PROBLEM: Omit every picture, then return each line of the data below exactly.

Stored items from a collection:
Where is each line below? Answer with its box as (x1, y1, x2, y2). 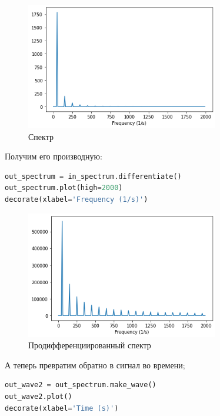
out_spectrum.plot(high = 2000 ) (5, 184, 123, 192)
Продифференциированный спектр (28, 339, 151, 351)
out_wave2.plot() (5, 392, 72, 401)
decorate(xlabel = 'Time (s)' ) (5, 404, 119, 412)
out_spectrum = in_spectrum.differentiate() (5, 172, 182, 181)
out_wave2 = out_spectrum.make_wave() (5, 381, 156, 390)
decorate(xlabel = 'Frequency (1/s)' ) (5, 195, 148, 204)
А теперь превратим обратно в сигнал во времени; (5, 358, 185, 371)
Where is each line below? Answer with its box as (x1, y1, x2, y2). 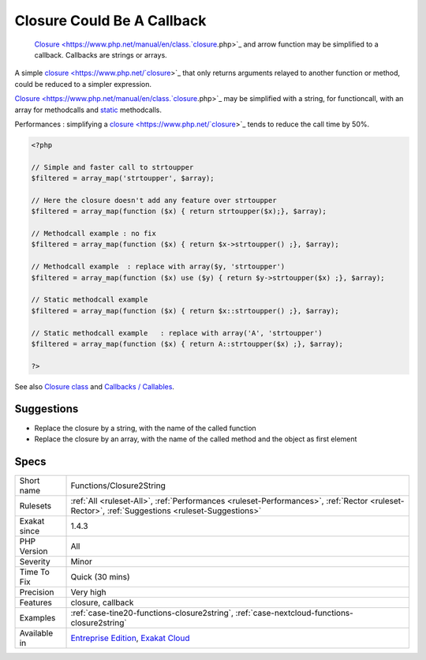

SOLUTION FOR THIS TASK:
Where is each line below? Answer with its box as (x1, y1, x2, y2). 
out_spectrum.plot(high = 2000 ) (5, 184, 123, 192)
Продифференциированный спектр (28, 339, 151, 351)
out_wave2.plot() (5, 392, 72, 401)
decorate(xlabel = 'Time (s)' ) (5, 404, 119, 412)
out_spectrum = in_spectrum.differentiate() (5, 172, 182, 181)
out_wave2 = out_spectrum.make_wave() (5, 381, 156, 390)
decorate(xlabel = 'Frequency (1/s)' ) (5, 195, 148, 204)
А теперь превратим обратно в сигнал во времени; (5, 358, 185, 371)
Where is each line below? Answer with its box as (x1, y1, x2, y2). 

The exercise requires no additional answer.